Biological Activities of Receptor-interacting Protein 140 in Adipocytes and Metabolic Diseases

Ping-Chih Ho 1, Li-Na Wei 1,*
PMCID: PMC5560868  NIHMSID: NIHMS894453  PMID: 22934550

Abstract

Receptor-interacting protein 140 (RIP140) is best known for its functional role as a wide-spectrum transcriptional co-regulator. It is highly expressed in metabolic tissues including mature adipocyte. In the past decade, molecular biological and biochemical studies revealed extensive and sequential post-translational modifications (PTMs) of RIP140. Some of these PTMs affect RIP140’s sub-cellular distribution and biological activities that contribute to the development and progression of metabolic diseases. The biological activity of RIP140 that translocates to the cytoplasm in adipocytes is to regulate glucose uptake, adiponectin secretion and lipolysis. Accumulation of RIP140 in the cytoplasm promotes adipocyte dysfunctions, and provides a biomarker of early stages of metabolic diseases. Administering compounds that reduce cytoplasmic accumulation of RIP140 in high fat diet-fed animals can ameliorate metabolic dysfunctions, manifested in improving insulin sensitivity and adiponectin secretion, and reducing incidences of hepatic steatosis. This review summarizes studies demonstrating RIP140’s PTMs and biological activities in the cytoplasm of adipocyte, signaling pathways stimulating these PTMs, and a proof-of-concept that targeting cytoplasmic RIP140 can be an effective strategy in managing metabolic diseases.

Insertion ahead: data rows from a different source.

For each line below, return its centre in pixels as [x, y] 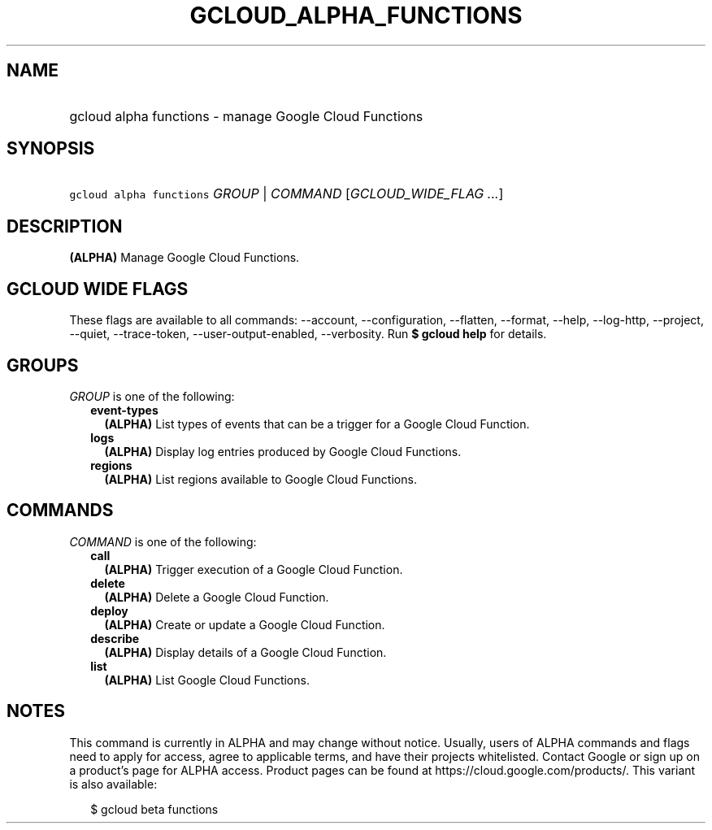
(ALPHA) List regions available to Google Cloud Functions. [260, 479]
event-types [124, 410]
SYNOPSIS [51, 149]
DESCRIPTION [65, 226]
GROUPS [43, 365]
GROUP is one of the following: [152, 396]
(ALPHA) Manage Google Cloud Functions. [185, 258]
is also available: [113, 784]
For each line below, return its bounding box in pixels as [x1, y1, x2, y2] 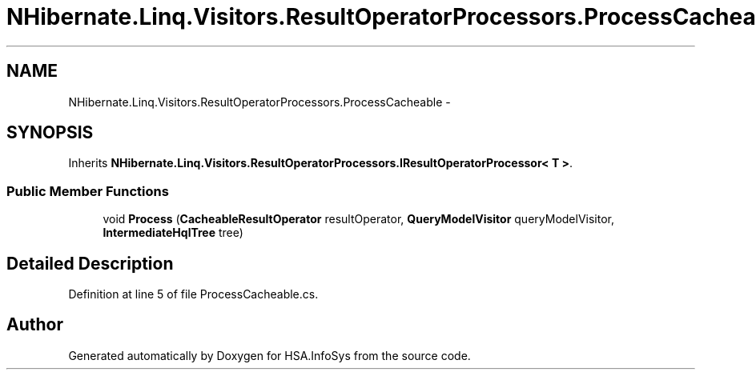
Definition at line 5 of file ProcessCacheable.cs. [68, 287, 319, 302]
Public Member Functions [6, 182, 169, 199]
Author [6, 314, 63, 335]
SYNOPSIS [6, 122, 94, 143]
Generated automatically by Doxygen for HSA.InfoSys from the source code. [68, 348, 471, 362]
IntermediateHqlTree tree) [103, 226, 243, 240]
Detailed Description [6, 253, 174, 274]
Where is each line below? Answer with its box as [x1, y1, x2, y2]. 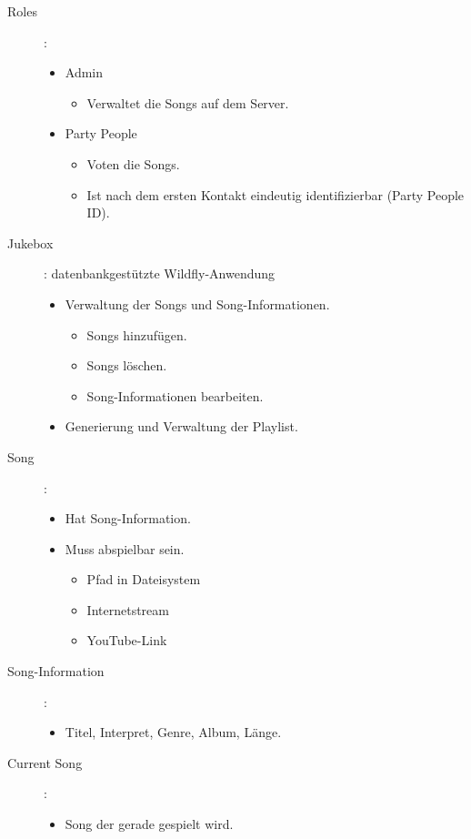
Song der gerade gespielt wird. [65, 814, 234, 834]
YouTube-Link [86, 631, 167, 650]
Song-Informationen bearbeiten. [86, 386, 264, 405]
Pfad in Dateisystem [86, 570, 201, 589]
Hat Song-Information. [65, 509, 191, 528]
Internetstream [86, 600, 169, 619]
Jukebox [7, 233, 54, 252]
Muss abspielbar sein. [65, 539, 185, 558]
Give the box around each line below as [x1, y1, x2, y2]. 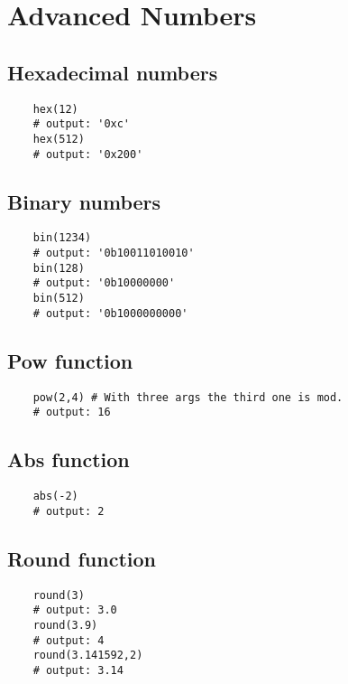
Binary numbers [7, 187, 161, 215]
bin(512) [32, 292, 85, 305]
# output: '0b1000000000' [32, 306, 188, 320]
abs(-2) [32, 490, 78, 503]
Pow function [7, 346, 133, 374]
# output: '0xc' [32, 117, 131, 131]
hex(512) [32, 132, 85, 145]
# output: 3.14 [32, 663, 124, 677]
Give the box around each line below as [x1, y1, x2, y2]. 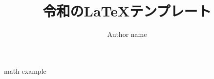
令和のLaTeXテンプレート [43, 1, 212, 21]
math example [4, 65, 46, 76]
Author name [107, 29, 147, 39]
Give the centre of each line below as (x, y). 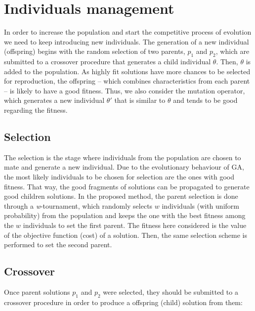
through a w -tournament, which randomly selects (78, 205)
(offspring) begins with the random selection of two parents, (95, 51)
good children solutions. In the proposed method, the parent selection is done (121, 196)
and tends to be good (205, 100)
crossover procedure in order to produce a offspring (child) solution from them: (123, 302)
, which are (233, 51)
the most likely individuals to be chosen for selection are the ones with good (119, 177)
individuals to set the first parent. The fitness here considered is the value (135, 225)
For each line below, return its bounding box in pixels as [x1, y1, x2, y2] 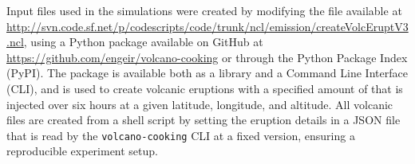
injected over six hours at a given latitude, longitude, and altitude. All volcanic [6, 96, 393, 112]
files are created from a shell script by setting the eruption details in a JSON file [6, 111, 401, 128]
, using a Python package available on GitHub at [23, 33, 263, 50]
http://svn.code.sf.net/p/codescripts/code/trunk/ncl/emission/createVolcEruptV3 [6, 18, 409, 34]
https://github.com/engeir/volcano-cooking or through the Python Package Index [6, 49, 408, 65]
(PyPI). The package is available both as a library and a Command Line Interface [6, 64, 408, 81]
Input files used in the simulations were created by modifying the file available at [6, 2, 402, 18]
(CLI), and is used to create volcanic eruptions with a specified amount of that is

Keywords: RIP140, Post translational modification (PTM), Adipocyte, Type II diabetes mellitus (T2DM), Endothelin-1 (ET-1), Ambresentan, GLUT4, Adiponectin, Nuclear translocation, Biomarker, Therapeutics

INTRODUCTION

Adipocyte Dysfunctions and Metabolic Disorders

Metabolic syndrome, also known as syndrome X, presents one of the most challenging health issues in the modern society. Patients with metabolic syndrome tend to have multiple metabolic and inflammatory disorders, including type II diabetes mellitus (T2DM), atherosclerosis, hypertension, cardiomyopathy, rheumatoid arthritis and Alzheimer’s diseases [13]. The main features of metabolic syndrome include the decrease in circulating HDL and the increase in circulating triglyceride (TG), low density lipoprotein (LDL) and fasting blood glucose (4). Epidemiological and etiological analyses reveal that obesity is the major trigger for metabolic syndrome. Mechanistically, it is known that the enlarged and dysfunctional adipose tissues play a critical role in aggravating metabolic disorders [1, 5].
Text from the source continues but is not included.